WORK TASK:
Only lines with the string "merupakan" should be returned from the data below.

/---

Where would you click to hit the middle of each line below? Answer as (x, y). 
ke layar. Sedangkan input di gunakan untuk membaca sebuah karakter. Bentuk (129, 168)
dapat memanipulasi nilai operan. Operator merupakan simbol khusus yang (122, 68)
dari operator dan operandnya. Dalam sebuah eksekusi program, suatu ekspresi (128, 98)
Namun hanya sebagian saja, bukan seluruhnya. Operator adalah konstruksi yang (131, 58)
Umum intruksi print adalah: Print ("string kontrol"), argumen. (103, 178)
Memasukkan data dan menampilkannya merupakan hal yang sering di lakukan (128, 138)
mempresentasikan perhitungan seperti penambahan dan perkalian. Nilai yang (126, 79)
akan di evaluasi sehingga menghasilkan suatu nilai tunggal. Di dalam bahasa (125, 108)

\---

TASK RESPONSE:
dapat memanipulasi nilai operan. Operator merupakan simbol khusus yang (122, 68)
Memasukkan data dan menampilkannya merupakan hal yang sering di lakukan (128, 138)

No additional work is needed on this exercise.